Care to cite the relevant part of the legislation?

You have already cited the relevant legislation below. Section 76 to
82 discuss when information may be published and the impact of
publication on the patent process.


Those sections relate to obligations on the commissioner to publish
certain information.

The relevant section for publication by you is section 57.

"A patent is not invalidated--

(a) by reason only that the invention, so far as claimed in a
claim, has been made available to the public (whether in New Zealand or
elsewhere) on or after the priority date of the claim by written or oral
description, by use, or in any other way;"

Which is the normal state of affairs. Once you've invented something and
filed your patent application, thus establishing your priority date,
you're free to start commercialising it without waiting for the patent
to be granted, secure in the knowledge that, provided the patent is
eventually granted, your interests are protected.

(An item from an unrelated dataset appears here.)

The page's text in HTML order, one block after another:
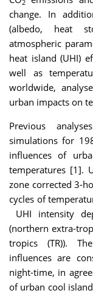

If your IP professional is telling you otherwise, it's time to get
another professional.


Hence all the stuff you see with 'Patent Pending' marked on it. But
Mookie misses stuff like that...

--
"Ignorance is preferable to error, and he is less remote from the
truth who believes nothing than he who believes what is wrong."
-- Thomas Jefferson


Fred believes he knows others so well and fails to look at himself. Typical of someone with his sort of mental disorder.

The only thing I presumed was that Sylvia was not as experienced in IP law in NZ as my patent attorney here who has over 20 years experience and told me specifically of the major differences between how the NZ patent office deals with publicity and the US patent office deals with it based on their experience of case law.

I did presume that Sylvia made her statements based not on actual experience in NZ case law, but based upon her gut feeling of things after reading an online recounting of relevant statutes.

That's what she did afaict. That's why she's wrong in her conclusions. That's why, despite her advice, I'm keeping my attorney and following their advice.

Rant all you want Fred about how well you know me ... haha - you don't know a damn thing afaict. Sylvia at least is logical and rational in her commentary.